To simplify the expression, we first multiply and then add the terms.
2(2/5) = (2 * 2) / 5 = 4/5
2(-1/5) = (2 * -1) / 5 = -2/5
So, the simplified expression is:
4/5 + (-2/5) = 4/5 - 2/5 = (4 - 2) / 5 = 2/5
2(2/5)+2(-1/5)
2(2/5) = (2 * 2) / 5 = 4/5
2(-1/5) = (2 * -1) / 5 = -2/5
So, the simplified expression is:
4/5 + (-2/5) = 4/5 - 2/5 = (4 - 2) / 5 = 2/5
Step 1: Simplify the multiplication within the parentheses.

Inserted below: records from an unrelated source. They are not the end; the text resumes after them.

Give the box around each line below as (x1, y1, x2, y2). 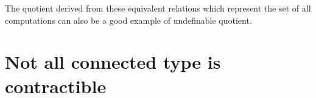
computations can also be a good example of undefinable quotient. (5, 13, 252, 26)
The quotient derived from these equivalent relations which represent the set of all (5, 2, 311, 14)
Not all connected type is (5, 49, 221, 74)

- Multiply 2 with 2/5: 2 * 2/5 = 4/5
- Multiply 2 with -1/5: 2 * -1/5 = -2/5
Step 2: Add the resulting fractions together.
- Combine 4/5 and -2/5: 4/5 + (-2/5) = (4 - 2)/5 = 2/5
So, the simplified expression is 2/5.
First, let's simplify 2(2/5). Multiplying 2 by 2/5 gives us (2 x 2)/5 = 4/5.
Next, let's simplify 2(-1/5). Multiplying 2 by -1/5 gives us (2 x -1)/5 = -2/5.
Now we can rewrite the expression as 4/5 - 2/5.
To combine the fractions, we need to have a common denominator, which is 5 in this case. Both fractions already have the same denominator, so we can proceed to subtract the numerators.
4/5 - 2/5 = (4 - 2)/5 = 2/5.
Therefore, the simplified expression is 2/5.